데이터 셋 로드 (TFDS에서 가져온 EMNIST)

In [7]:
(etfds_train, etfds_test), etfds_info = tfds.load("emnist", split=['train', 'test'], shuffle_files=True, as_supervised=True, with_info=True)
print(etfds_info)
print(etfds_train)

def normalize_img_ascii_lable(image, label):
    ascii_Lb = label
    if ascii_Lb >= 10:
        ascii_Lb += 8
    elif ascii_Lb >= 43:
        ascii_Lb += 6
    ascii_Lb += 15
    image = tf.transpose(image)
    return tf.cast(image, tf.float32) / 255., ascii_Lb

etfds_train = etfds_train.map(normalize_img_ascii_lable, num_parallel_calls=tf.data.experimental.AUTOTUNE)
etfds_train = etfds_train.cache()
etfds_train = etfds_train.shuffle(etfds_info.splits['train'].num_examples)
etfds_train = etfds_train.batch(128)
etfds_train = etfds_train.prefetch(tf.data.experimental.AUTOTUNE)
print(etfds_train)

etfds_test = etfds_test.map(normalize_img_ascii_lable, num_parallel_calls=tf.data.experimental.AUTOTUNE)
etfds_test = etfds_test.batch(128)
etfds_test = etfds_test.cache()
etfds_test = etfds_test.prefetch(tf.data.experimental.AUTOTUNE)

tfds.core.DatasetInfo(
    name='emnist',
    full_name='emnist/byclass/3.0.0',
    description="""
    The EMNIST dataset is a set of handwritten character digits derived from the NIST Special Database 19 and converted to a 28x28 pixel image format and dataset structure that directly matches the MNIST dataset.
    
    Note: Like the original EMNIST data, images provided here are inverted horizontally and rotated 90 anti-clockwise. You can use `tf.transpose` within `ds.map` to convert the images to a human-friendlier format.
    """,
    config_description="""
    EMNIST ByClass
    """,
    homepage='https://www.nist.gov/itl/products-and-services/emnist-dataset',
    data_path='/Users/varzero/tensorflow_datasets/emnist/byclass/3.0.0',
    file_format=tfrecord,
    download_size=535.73 MiB,
    dataset_size=349.16 MiB,
    features=FeaturesDict({
        'image': Image(shape=(28, 28, 1), dtype=uint8),
        'label': ClassLabel(shape=(), dtype=int64, num_classes=62),
    }),
    supe

<_PrefetchDataset element_spec=(TensorSpec(shape=(None, 28, 28, 1), dtype=tf.float32, name=None), TensorSpec(shape=(None,), dtype=tf.int64, name=None))>


직접 만든 데이터 셋 로드

In [8]:
import pathlib

data_dir = pathlib.Path('../dataset')

trainFG = tf.keras.preprocessing.image_dataset_from_directory(
    data_dir,
    validation_split=0.2,
    subset='training',
    seed=123,
    image_size=(28,28),
    batch_size=16,
    label_mode='int',
    color_mode="grayscale"
)



testFG = tf.keras.preprocessing.image_dataset_from_directory(
    data_dir,
    validation_split=0.2,
    subset='validation',
    seed=123,
    image_size=(28,28),
    batch_size=16,
    label_mode='int',
    color_mode="grayscale"
)

def normalize_myimg_ascii_lable(image, label):
    return tf.cast(image, tf.float32) / 255., tf.cast(int(label), dtype=tf.int64)
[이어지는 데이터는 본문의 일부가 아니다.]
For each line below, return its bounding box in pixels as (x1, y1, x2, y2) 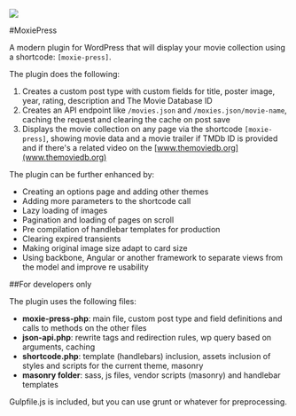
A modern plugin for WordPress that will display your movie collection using (9, 43, 286, 52)
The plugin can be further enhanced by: (9, 169, 155, 179)
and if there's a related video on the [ (21, 143, 158, 153)
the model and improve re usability (21, 262, 149, 272)
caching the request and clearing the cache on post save (21, 114, 230, 124)
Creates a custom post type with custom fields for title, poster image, (21, 86, 276, 97)
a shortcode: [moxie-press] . (9, 51, 113, 62)
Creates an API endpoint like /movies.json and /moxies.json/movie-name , (21, 105, 288, 115)
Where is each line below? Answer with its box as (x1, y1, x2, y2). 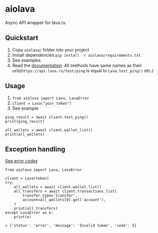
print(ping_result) (5, 119, 45, 124)
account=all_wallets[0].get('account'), (23, 197, 106, 203)
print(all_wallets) (5, 132, 45, 137)
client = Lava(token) (5, 176, 49, 181)
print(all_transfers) (14, 206, 58, 211)
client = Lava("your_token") (12, 101, 72, 106)
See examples (12, 57, 41, 63)
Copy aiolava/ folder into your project (12, 47, 90, 52)
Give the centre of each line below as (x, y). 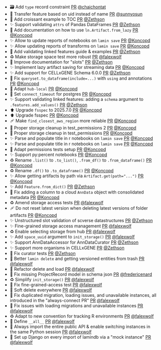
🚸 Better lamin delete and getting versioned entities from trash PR (77, 258)
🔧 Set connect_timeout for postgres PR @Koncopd (61, 94)
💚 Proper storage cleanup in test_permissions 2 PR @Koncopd (73, 128)
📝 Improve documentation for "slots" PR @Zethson (61, 62)
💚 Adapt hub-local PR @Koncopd (44, 89)
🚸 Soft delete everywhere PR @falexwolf (51, 290)
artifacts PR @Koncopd (33, 215)
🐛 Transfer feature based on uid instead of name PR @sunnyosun (76, 14)
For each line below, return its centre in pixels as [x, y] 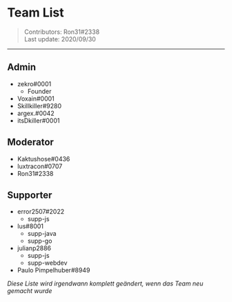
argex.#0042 [36, 113]
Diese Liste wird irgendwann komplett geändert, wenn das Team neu [105, 283]
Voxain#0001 [36, 99]
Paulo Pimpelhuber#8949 [54, 270]
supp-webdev [47, 263]
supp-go [40, 241]
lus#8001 [30, 226]
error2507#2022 [40, 212]

trainFG = trainFG.map(normalize_myimg_ascii_lable, num_parallel_calls=tf.data.experimental.AUTOTUNE)
trainFG = trainFG.cache()
trainFG = trainFG.prefetch(tf.data.experimental.AUTOTUNE)
print(trainFG)

testFG = testFG.map(normalize_myimg_ascii_lable, num_parallel_calls=tf.data.experimental.AUTOTUNE)
testFG = testFG.cache()
testFG = testFG.prefetch(tf.data.experimental.AUTOTUNE)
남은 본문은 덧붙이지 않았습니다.